Com o rebentar da grande guerra de 1914-18, Jaime Cortesão toma de imediato posição no boletim da Renascença Portuguesa, A Vida Portuguesa, contra o militarismo alemão. A intervenção de Portugal na guerra ao lado da França e da Inglaterra, levou Cortesão a alistar-se como voluntário no exército português, exigindo a sua partida para a frente de batalha. Resultou desta experiência, em que viveu durante meses debaixo de fogo num improvisado posto de socorros, a Cruz de Guerra e um impressionante livro de memórias em que relata a frio toda a crueza dramática da fábrica negra de morte que é a guerra. No regresso, em Abril de 1919, é nomeado  director da Biblioteca Nacional, dando origem ao chamado “Grupo da Biblioteca”, onde convivem personalidades tão díspares como o erudito David Lopes ou o tipógrafo anarco-sindicalista Alexandre Vieira, a partir do qual se organizaram algumas das mais importantes actividades culturais dos últimos anos da República, entre elas, a publicação da revista Lusitânia, a edição dos Anais das Bibliotecas e Arquivos, a concepção do Guia de Portugal, a organização da Seara Nova, a formação do grupo dos Homens Livres, onde episodicamente colaboraram seareiros e integralistas. É nesse período, mercê de privilegiadas condições de trabalho, que Jaime Cortesão inicia o seu trabalho de proficiente historiador, abandonando quase de todo a obra de dramaturgo, de contista, de memorialista e até de poeta (depois de 1914, publicou apenas dois livros de versos, Divina Voluptuosidade, 1923, e Missa da Meia-Noite e outros Poemas, 1940).

Opôs-se com invulgar determinação à ditadura militar saída do golpe de 1926 e partiu dele a iniciativa de um movimento conspirativo apartidário contra a nova situação política, de que resultou a revolução de 3 de Fevereiro de 1927, que o levou depois da rendição de 7 de Fevereiro ao exílio, primeiro em Paris e depois em Espanha. Data desse período o texto “Os Factores Democráticos na Formação de Portugal” (1930).
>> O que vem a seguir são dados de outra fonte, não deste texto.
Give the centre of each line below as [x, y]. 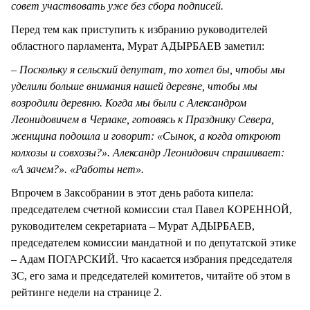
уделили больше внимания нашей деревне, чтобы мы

Em 1940, no quadro da derrota republicana em Espanha e da ocupação da França pelos exércitos nazis, Cortesão com treze anos de exílio regressa a Portugal, que muito amava e tão penoso lhe fora abandonar, sendo de imediato preso e escandalosamente banido do país. Ruma ao Brasil, onde ficou até 1957, desempenhando cargos de grande significado cultural e político, como a preparação de quadros diplomáticos no Itamaraty e a organização da Exposição Histórica do Brasil no quadro das Comemorações do Quarto Centenário da Cidade de São Paulo. Autorizado a regressar a Portugal em 1957, voltou a tomar lugar activo na vida cívica do país com a participação na campanha presidencial de Humberto Delgado, morrendo pouco depois, mas não sem antes concluir a cúpula da sua investigação histórica, Os Descobrimentos Portugueses, onde desenvolve o culto paraclético como impulso subterrâneo dos descobrimentos portugueses.

 

Bib: ÁGUAS, Neves, Blibliografia de Jaime Cortesão, Lisboa, 1963; Mourão-Ferreira David, “Sobre a Trajectória Poética de Jaime Cortesão”, in Poesia [tem posfácio de A. Cândido Franco, “A Metáfora Saudosista em Jaime Cortesão”, pp. 339-343], Obras Completas, Jaime Cortesão, Lisboa, IN-CM, 1998, pp. 11-20; SANTOS, Alfredo Ribeiro dos, Jaime Cortesão–Um dos Grandes de Portugal, Porto, Fundação Eng. António de Almeida, 1994, pp. 288.